Although hailed as a new bold experiment in local administration there is, in fact, nothing new about it. Unitary authorities existed prior to 1974 and were called County Borough Councils, having the responsibilities and powers of both boroughs and county councils. Ipswich and Norwich were both County Borough Councils and it was in Ipswich’s public health department that I began my local government career in 1937.

Today’s unitary authorities are pale shadows of the ones that existed in the pre-war years. Ipswich Corporation, for instance, ran its own gas, electricity, water, sewerage and sewage treatment services and its own public transport service.. It had its own General Hospital, its own Maternity Home and its own Isolation Hospital for patients suffering from infectious diseases. It owned and ran its own large housing estates, its own magnificent parks and museums and its own primary, secondary and technical schools. It had its own social services, maternity and child welfare services, and its own school medical and dental services as well as all the services and responsibilities that local authorities have today. And at that time Ipswich had a population in the region of 100,000, rather less than that of the Tendring District today!

I think that one of the most serious mistakes of that first Labour Government that I am proud to have helped to elect in 1945, was in imagining that the only way in which essential services could be brought into public ownership (an aim that I whole-heartedly support) was to create enormous ‘nationalised industries’ encompassing local authority owned services as well as privately owned ones.
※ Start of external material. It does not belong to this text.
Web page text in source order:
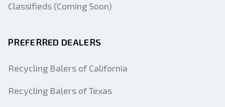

I believe that they should have built on the success that many local authorities had enjoyed in owning and running those services and have put more and more of them into their care.

Yes, the results would have been uneven and there would have been bitter complaints about ‘postcode lotteries’. I believe though that these negative effects would have been outweighed by the healthy competition for better and more cost effective services between neighbouring local authorities, and we ‘consumers’ would have been able to express our satisfaction or otherwise with those services at the local elections. That was a privilege that we didn’t enjoy when they were run by giant nationalised organisations, nor do we enjoy it now that they are mostly run by private enterprise!